Common Fibular (Peroneal) Nerve
The Common Fibular
(L4-S2) typically separates from the sciatic nerve at the superior apex of the
popliteal fossa, the nerve follows the medial surface of biceps femoris (long
head initially) inferolaterally toward the knee. Superior to the knee the mass
formed by the lateral head of the gastrocnemius acts to "push" the
nerve onto the posterior edge of the biceps femoris tendon, which it follows
down to the fibular head. At this point, the common fibular nerve wraps around
the neck of the fibula, pierces the proximal anterolateral muscles and terminates
by dividing into superficial and deep fibular branches.

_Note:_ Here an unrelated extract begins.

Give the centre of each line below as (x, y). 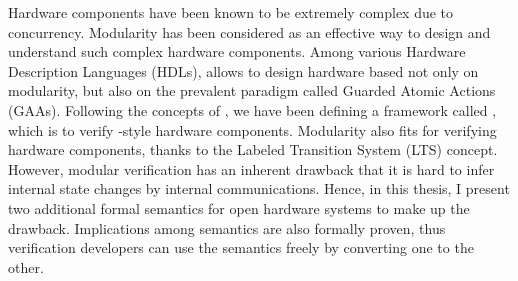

The common fibular nerve is the most frequently injured nerve of the lower limb, linked to its close relation to the head and neck of the fibula. Fractures of the fibular neck may traumatize the nerve directly, or peculiar leg-crossing postures compress the nerve. Prolonged maintenance of the squatting position (picking fruits or vegetables close to the ground) can lead to compression of the nerve against the fibula by the tight tendon of the biceps femoris. All these yield motor symptoms of anterior tibial compartment paralysis and weakness of the fibularis longus and brevis. When there is paralysis of the anterior compartment muscles, the ankle cannot be actively dorsiflexed, but the requirement for the forefoot to clear the group during swing phase is accommodated by excessive flexion at the hip and knee. The "foot drop" produces the so-called "high-stepping" gait. Since the foot cannot be actively dorsiflexed, normal landing on the heel is impossible.